Frostbite
- Cover of Frostbite
- Author: Richelle Mead
- Cover artist: Emilian Gregory, Fanelie Rosier
- Language: English
- Series: Vampire Academy
- Genre: Young adult, Urban fantasy, Dark fantasy, Paranormal romance
- Publisher: Razorbill
- Publication date: April 10, 2008
- Publication place: United States
- Media type: Print (Hardcover, Softcover, Large-print), e-Book (Kindle, Nook)
- Pages: 336
- ISBN: 978-1-59514-175-0
- OCLC: 732847639
- LC Class: PZ7.M478897 Fro 2008
- Preceded by: Vampire Academy
- Followed by: Shadow Kiss

= Frostbite (Mead novel) =

2008 novel by Richelle Mead

Frostbite is a vampire novel written by Richelle Mead. It is the second novel in the #1 New York Times bestselling series, Vampire Academy. Frostbite continues the story of the main character, Rose Hathaway including her bond with Princess Vasilisa "Lissa" Dragomir, her budding romance with her instructor Dimitri Belikov, and her education in becoming a Guardian.

==Plot==
The story begins with Rose and Dimitri traveling to meet the legendary guardian Arthur Schoenberg for Rose's Qualifier Exam. Once they arrive at the home of the Moroi family he protects, they discover a bloody massacre of the entire family and their guardians, including Arthur. Rose also discovers a silver stake, a magical device which Strigoi cannot touch, meaning the Strigoi must have had human assistance in their attack. The massacre puts the vampire community on high alert. After that, Dimitri takes Rose to meet a friend of his named Tasha Ozera, who is Christian's aunt. To keep the students at St. Vladimir's Academy safe, a ski trip to a lodge owned by a wealthy Moroi family is required right after Christmas.

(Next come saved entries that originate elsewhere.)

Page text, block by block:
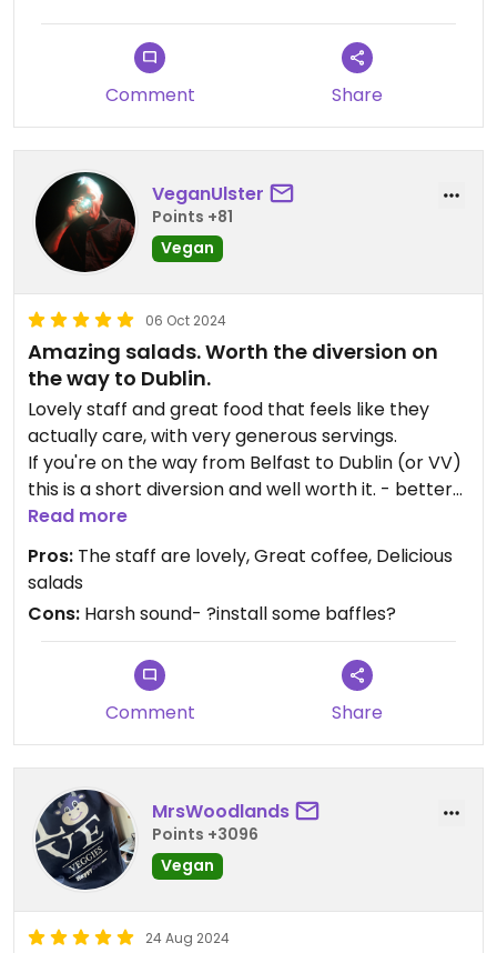
Comment Share
VeganUlster
Points +81
Vegan
06 Oct 2024
Amazing salads. Worth the diversion on
the way to Dublin.
Lovely staff and great food that feels like they
actually care, with very generous servings.
If you're on the way from Belfast to Dublin (or VV)
this is a short diversion and well worth it. - better
than stopping off at a "service" area!
Read more
Pros: The staff are lovely, Great coffee, Delicious
salads
Cons: Harsh sound- ?install some baffles?
Comment Share
MrsWoodlands
Points +3096
Vegan
24 Aug 2024
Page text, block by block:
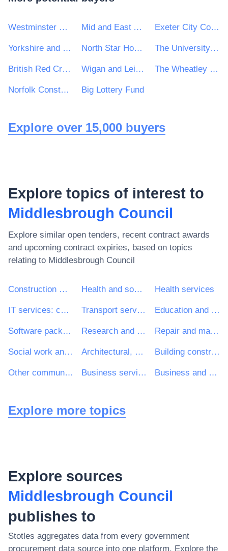
Westminster City Council Mid and East Antrim Borough Council Exeter City Council
Yorkshire and Humber Police Procurement (Y&HPP) North Star Housing Group The University of Winchester
British Red Cross Wigan and Leigh College The Wheatley Housing Group Ltd
Norfolk Constabulary and Suffolk Constabulary Procurement Unit Big Lottery Fund
Explore over 15,000 buyers
Explore topics of interest to
Middlesbrough Council
Explore similar open tenders, recent contract awards
and upcoming contract expiries, based on topics
relating to Middlesbrough Council
Construction work Health and social work services Health services
IT services: consulting, software development, Internet and support Transport services (excl. Waste transport) Education and training services
Software package and information systems Research and development services and related consultancy services Repair and maintenance services
Social work and related services Architectural, construction, engineering and inspection services Building construction work
Other community, social and personal services Business services: law, marketing, consulting, recruitment, printing and security Business and management consultancy and related services
Explore more topics
Explore sources
Middlesbrough Council
publishes to
Stotles aggregates data from every government
procurement data source into one platform. Explore the
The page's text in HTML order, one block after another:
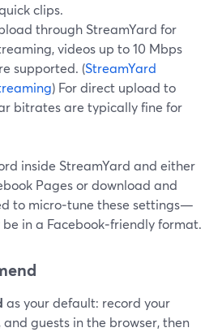
clips.
through StreamYard for
videos up to 10 Mbps
supported. (StreamYard
) For direct upload to
bitrates are typically fine for
inside StreamYard and either
Pages or download and
to micro‑tune these settings—
in a Facebook‑friendly format.
as your default: record your
and guests in the browser, then
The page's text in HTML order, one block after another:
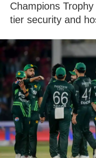
Champions
tier security and
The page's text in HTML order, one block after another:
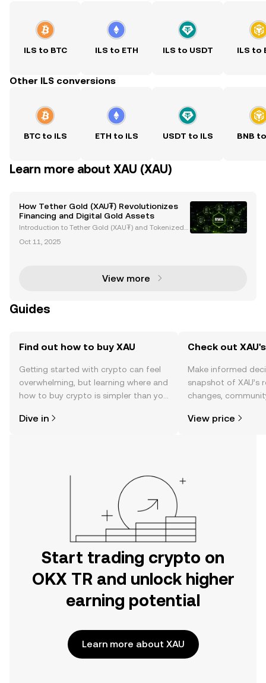
ILS to BTC ILS to ETH ILS to USDT ILS to
Other ILS conversions
BTC to ILS ETH to ILS USDT to ILS BNB
Learn more about XAU (XAU)
How Tether Gold (XAU₮) Revolutionizes
Financing and Digital Gold Assets
Introduction to Tether Gold (XAU₮) and Tokenized
old ownership and investment by merging the stabi
Oct 11, 2025
View more
Guides
Find out how to buy XAU
Getting started with crypto can feel
overwhelming, but learning where and
how to buy crypto is simpler than you
the OKX TR mobile app, or right here
Dive in
Check out
Make informed
snapshot of XAU’s
changes,
View price
Start trading crypto on
OKX TR and unlock higher
earning potential
Learn more about XAU
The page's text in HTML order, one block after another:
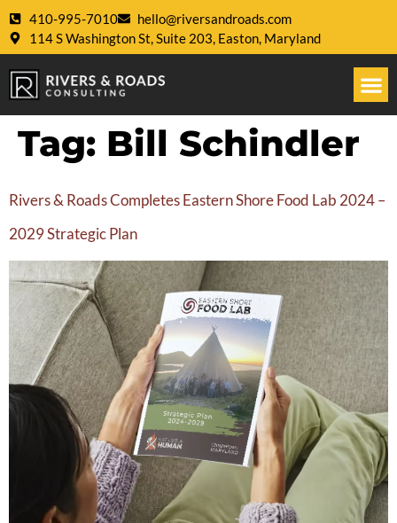
410-995-7010
hello@riversandroads.com
114 S Washington St, Suite 203, Easton, Maryland
Tag: Bill Schindler
Rivers & Roads Completes Eastern Shore Food Lab 2024 –
2029 Strategic Plan
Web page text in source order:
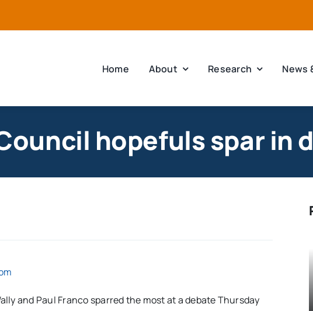
Home About Research News
hopefuls spar in
and Paul Franco sparred the most at a debate Thursday

During the ski trip, panic sets in when news of another Strigoi attack on a royal Moroi family spreads, where one of the dead was Mia's mother. During her stay at the lodge, Rose talks to her mother and finds out that Tasha is not only a friend of Dimitri, but she also wants him to be her guardian, and even more astonishingly that she wants to have a relationship with him and as it seems Dimitri is all up for it; she also meets a royal Moroi named Adrian Ivashkov, who shows obvious interest in Rose, and later becomes friendly with Lissa after they both discover they are Spirit users. During Adrian's pool party, Mason, his friend Eddie, and Mia begin voicing their opinions about hunting Strigoi. After a heated argument with Dimitri, Rose tells Mason confidential information about the possible whereabouts of the Strigois' hideouts. Using Rose's information, Mia, Mason, and Eddie sneak out of the ski lodge and travel to Spokane, Washington, to hunt down the Strigoi themselves. Rose discovers their plan, and she and Christian run out to stop them.

Rose and Christian find the group and convince them to return to the lodge. However, they are ambushed by Strigoi led by Isaiah, who hold them captive for days, threatening to kill the young novices and convince either Christian or Mia to turn into Strigoi by killing one of their friends. Rose and Christian eventually come up with a plan to escape, and they all manage to get out of the house into the protection of the light, except Rose, who is left fighting Isaiah and his subordinate Elena. Mason's neck gets snapped, killing him instantly when he returns and attempted to help Rose. Rose then kills Isaiah and Elena by beheading them with a dull sword in rage from Mason's death, and then collapses into shock, just as Guardians arrive. Once back at St. Vladimir's, Rose receives two molnija marks for her Strigoi kills. Dimitri also tells her that he turned down Tasha's offer to become her guardian, admitting that his heart is with Rose and will never leave her, then he kisses her.